What the task asks: Please repeat the records below exactly, but only from the line that contains "Web page text" onward, ending with the last line.

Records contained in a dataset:
== == ==

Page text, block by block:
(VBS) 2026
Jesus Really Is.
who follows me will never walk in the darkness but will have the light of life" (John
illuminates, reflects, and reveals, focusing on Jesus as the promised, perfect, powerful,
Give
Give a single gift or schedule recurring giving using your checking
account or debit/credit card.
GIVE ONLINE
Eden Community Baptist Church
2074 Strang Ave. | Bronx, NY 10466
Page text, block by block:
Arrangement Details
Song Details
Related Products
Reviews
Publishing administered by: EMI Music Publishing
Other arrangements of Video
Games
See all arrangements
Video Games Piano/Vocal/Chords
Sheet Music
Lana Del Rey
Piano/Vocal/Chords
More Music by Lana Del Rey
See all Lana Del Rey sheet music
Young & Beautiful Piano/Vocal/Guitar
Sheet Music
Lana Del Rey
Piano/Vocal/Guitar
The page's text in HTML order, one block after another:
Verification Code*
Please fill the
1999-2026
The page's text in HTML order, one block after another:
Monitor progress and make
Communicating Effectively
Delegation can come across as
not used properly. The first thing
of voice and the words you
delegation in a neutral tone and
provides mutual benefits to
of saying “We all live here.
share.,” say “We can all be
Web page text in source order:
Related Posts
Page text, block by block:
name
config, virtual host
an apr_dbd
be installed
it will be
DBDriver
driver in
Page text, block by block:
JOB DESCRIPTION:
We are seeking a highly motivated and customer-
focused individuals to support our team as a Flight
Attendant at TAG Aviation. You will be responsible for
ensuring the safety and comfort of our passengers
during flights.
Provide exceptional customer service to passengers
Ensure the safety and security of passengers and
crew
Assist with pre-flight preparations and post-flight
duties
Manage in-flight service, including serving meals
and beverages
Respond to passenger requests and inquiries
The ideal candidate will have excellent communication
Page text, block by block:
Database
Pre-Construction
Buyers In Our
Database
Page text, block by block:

== == ==

Result for this exercise:
Web page text in source order:
Related Posts
Page text, block by block:
name
config, virtual host
an apr_dbd
be installed
it will be
DBDriver
driver in
Page text, block by block:
JOB DESCRIPTION:
We are seeking a highly motivated and customer-
focused individuals to support our team as a Flight
Attendant at TAG Aviation. You will be responsible for
ensuring the safety and comfort of our passengers
during flights.
Provide exceptional customer service to passengers
Ensure the safety and security of passengers and
crew
Assist with pre-flight preparations and post-flight
duties
Manage in-flight service, including serving meals
and beverages
Respond to passenger requests and inquiries
The ideal candidate will have excellent communication
Page text, block by block:
Database
Pre-Construction
Buyers In Our
Database
Page text, block by block:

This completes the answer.